## YOUR TASK
Once the line with "production by 2040." is found in the entries below, repeat it and each following line exactly, up to and including the line with "and planning conditions.". Add no other lines.

## AVAILABLE DATA
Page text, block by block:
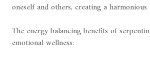
oneself and others, creating a
The energy balancing benefits of
emotional wellness:
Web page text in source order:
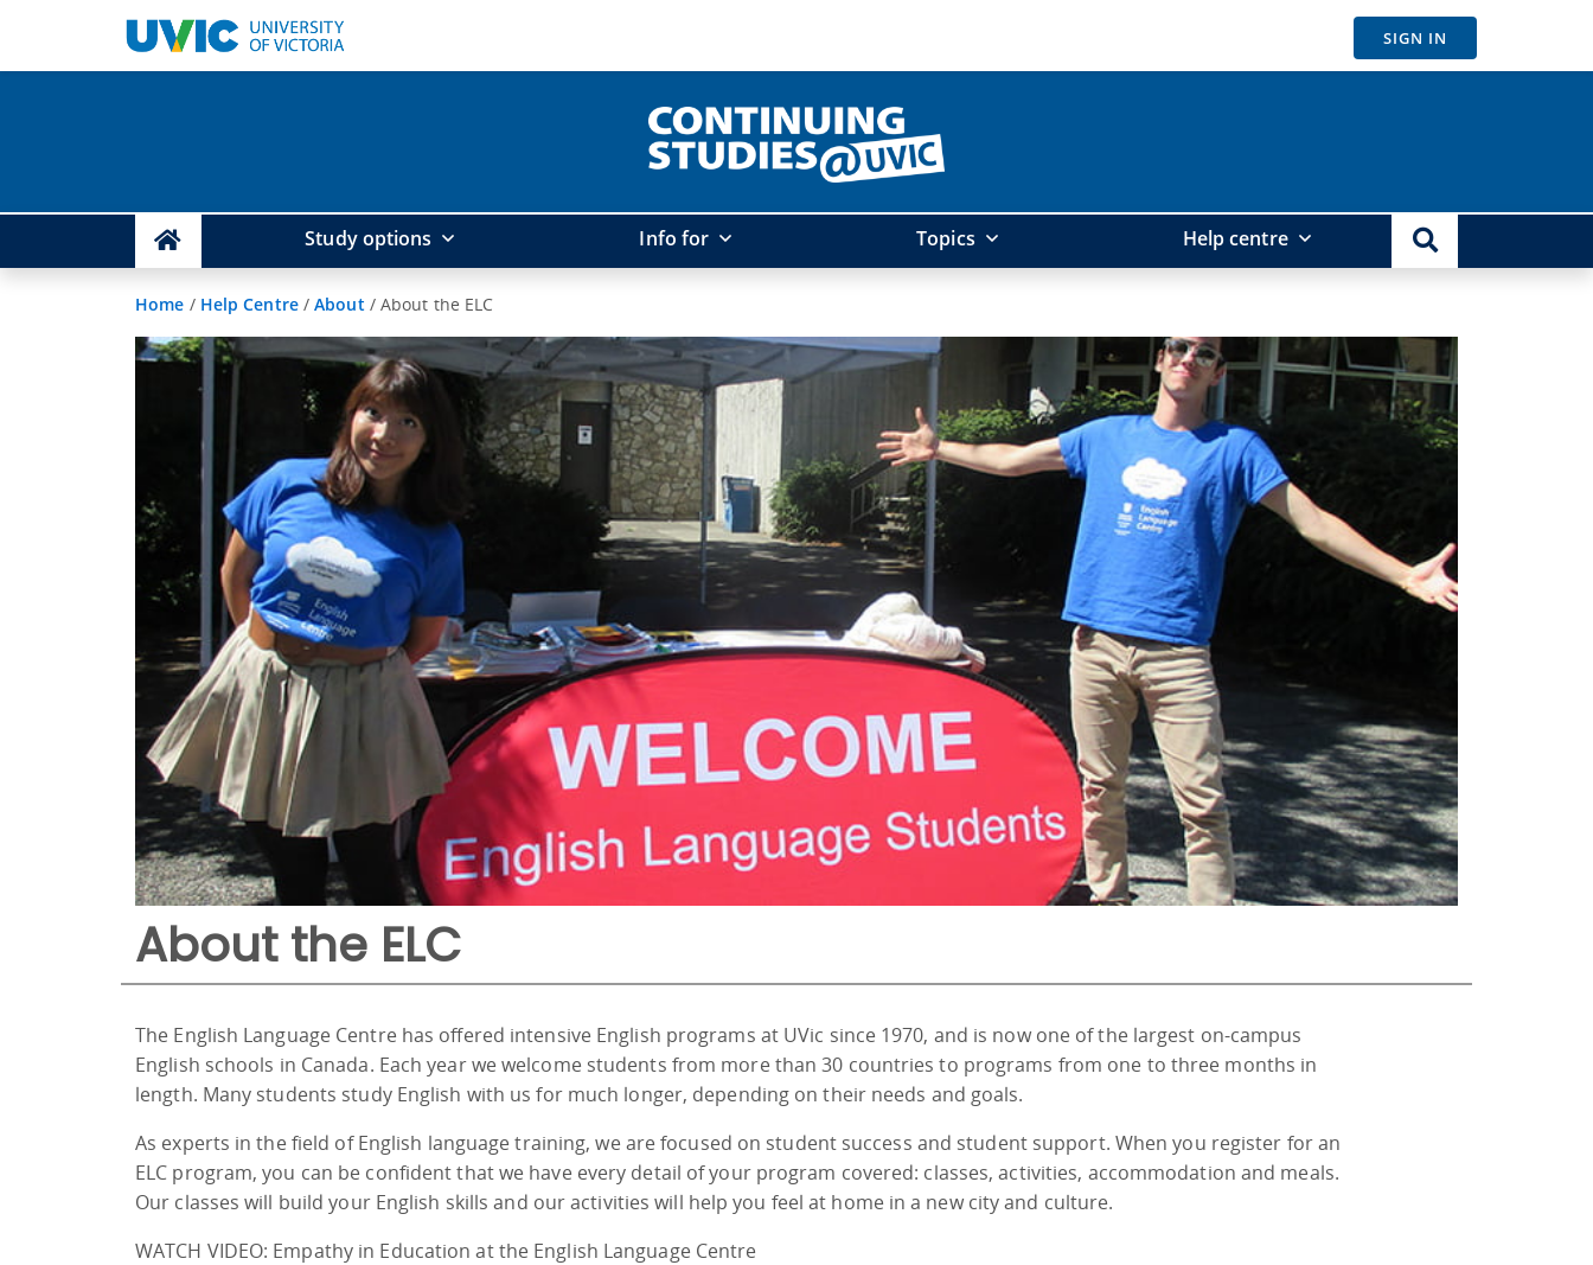
SIGN IN
Study options Info for Topics Help centre
Home / Help Centre/About / About the ELC
About the ELC
The English Language Centre has offered intensive English programs at UVic since 1970, and is now one of the largest on-campus
English schools in Canada. Each year we welcome students from more than 30 countries to programs from one to three months in
length. Many students study English with us for much longer, depending on their needs and goals.
As experts in the field of English language training, we are focused on student success and student support. When you register for an
ELC program, you can be confident that we have every detail of your program covered: classes, activities, accommodation and meals.
Our classes will build your English skills and our activities will help you feel at home in a new city and culture.
WATCH VIDEO: Empathy in Education at the English Language Centre
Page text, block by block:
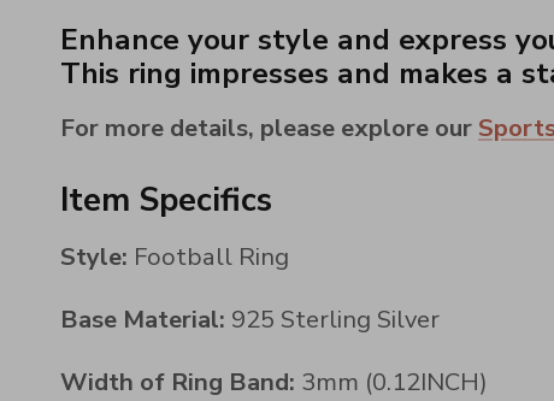
Enhance your style and express
This ring impresses and makes a
For more details, please explore our
Item Specifics
Style: Football Ring
Base Material: 925 Sterling Silver
Width of Ring Band: 3mm (0.12INCH)
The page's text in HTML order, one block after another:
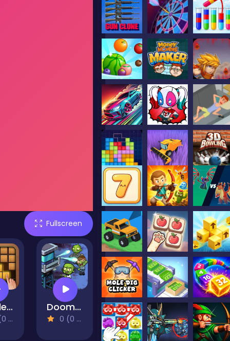
Fullscreen
Puzzle Wood Block Doomsday Zombie TD
0 (0 Reviews)
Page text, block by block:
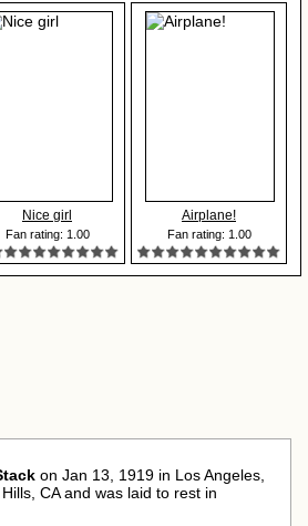
Nice girl
Fan rating: 1.00
Airplane!
Fan rating: 1.00
on Jan 13, 1919 in Los Angeles,
CA and was laid to rest in
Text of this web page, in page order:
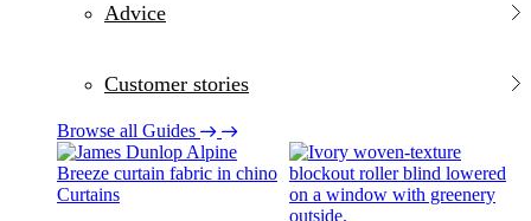
Advice
Customer stories
Browse all Guides
Curtains
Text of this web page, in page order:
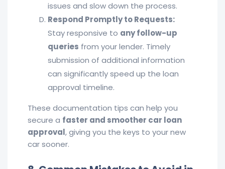
issues and slow down the process.
Respond Promptly to Requests:
Stay responsive to any follow-up
queries from your lender. Timely
submission of additional information
can significantly speed up the loan
approval timeline.
These documentation tips can help you
secure a faster and smoother car loan
approval, giving you the keys to your new
car sooner.
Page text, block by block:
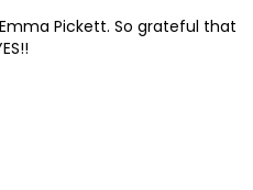
Pickett. So grateful that
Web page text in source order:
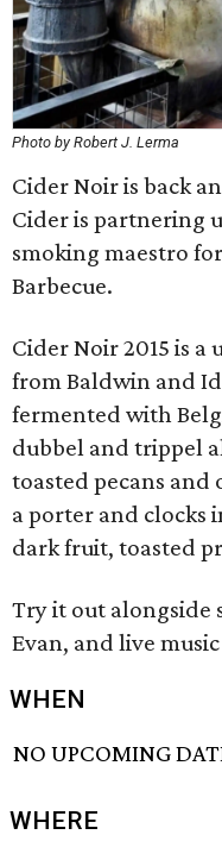
Photo by Robert J. Lerma
Cider Noir is back
Cider is partnering
smoking maestro
Barbecue.
Cider Noir 2015 is
from Baldwin and
fermented with
dubbel and trippel
toasted pecans and
a porter and clocks
dark fruit, toasted
Try it out alongside
Evan, and live
WHEN
NO UPCOMING
WHERE
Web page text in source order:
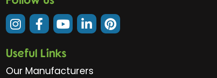
Useful Links
Our Manufacturers
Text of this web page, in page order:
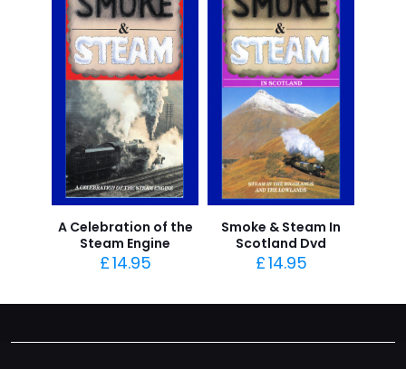
A Celebration of the
Steam Engine
£14.95
Smoke & Steam In
Scotland Dvd
£14.95
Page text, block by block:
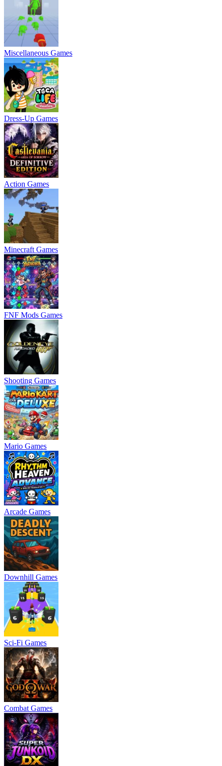
Miscellaneous Games
Dress-Up Games
Action Games
Minecraft Games
FNF Mods Games
Shooting Games
Mario Games
Arcade Games
Downhill Games
Sci-Fi Games
Combat Games
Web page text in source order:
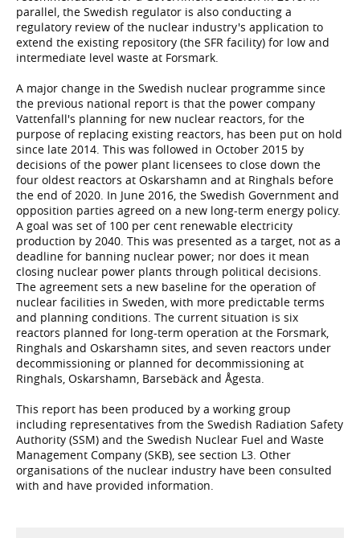
parallel, the Swedish regulator is also conducting a
regulatory review of the nuclear industry's application to
extend the existing repository (the SFR facility) for low and
intermediate level waste at Forsmark.
A major change in the Swedish nuclear programme since
the previous national report is that the power company
Vattenfall's planning for new nuclear reactors, for the
purpose of replacing existing reactors, has been put on hold
since late 2014. This was followed in October 2015 by
decisions of the power plant licensees to close down the
four oldest reactors at Oskarshamn and at Ringhals before
the end of 2020. In June 2016, the Swedish Government and
opposition parties agreed on a new long-term energy policy.
A goal was set of 100 per cent renewable electricity
production by 2040. This was presented as a target, not as a
deadline for banning nuclear power; nor does it mean
closing nuclear power plants through political decisions.
The agreement sets a new baseline for the operation of
nuclear facilities in Sweden, with more predictable terms
and planning conditions. The current situation is six
reactors planned for long-term operation at the Forsmark,
Ringhals and Oskarshamn sites, and seven reactors under
decommissioning or planned for decommissioning at
Ringhals, Oskarshamn, Barsebäck and Ågesta.
This report has been produced by a working group
including representatives from the Swedish Radiation Safety
Authority (SSM) and the Swedish Nuclear Fuel and Waste
Management Company (SKB), see section L3. Other
organisations of the nuclear industry have been consulted
with and have provided information.
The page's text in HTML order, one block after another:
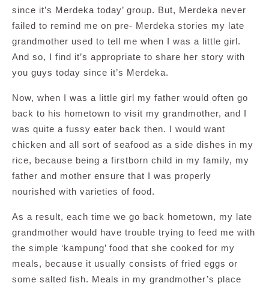
since it’s Merdeka today’ group. But, Merdeka never
failed to remind me on pre- Merdeka stories my late
grandmother used to tell me when I was a little girl.
And so, I find it’s appropriate to share her story with
you guys today since it’s Merdeka.
Now, when I was a little girl my father would often go
back to his hometown to visit my grandmother, and I
was quite a fussy eater back then. I would want
chicken and all sort of seafood as a side dishes in my
rice, because being a firstborn child in my family, my
father and mother ensure that I was properly
nourished with varieties of food.
As a result, each time we go back hometown, my late
grandmother would have trouble trying to feed me with
the simple ‘kampung’ food that she cooked for my
meals, because it usually consists of fried eggs or
some salted fish. Meals in my grandmother’s place
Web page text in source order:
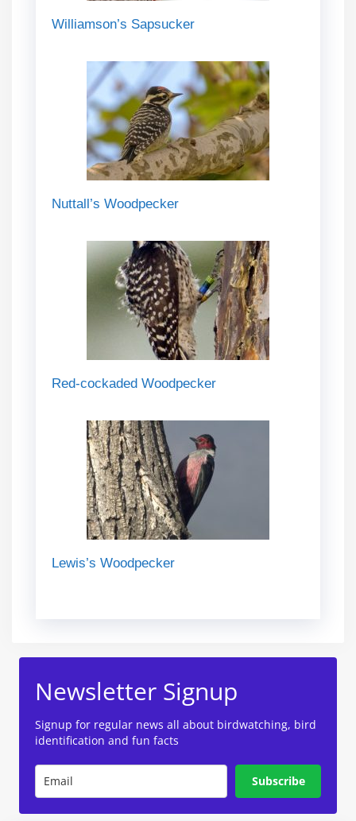
Williamson’s Sapsucker
Nuttall’s Woodpecker
Red-cockaded Woodpecker
Lewis’s Woodpecker
Newsletter Signup
Signup for regular news all about birdwatching, bird
identification and fun facts
Subscribe

## RESULT FOR THIS EXERCISE
production by 2040. This was presented as a target, not as a
deadline for banning nuclear power; nor does it mean
closing nuclear power plants through political decisions.
The agreement sets a new baseline for the operation of
nuclear facilities in Sweden, with more predictable terms
and planning conditions. The current situation is six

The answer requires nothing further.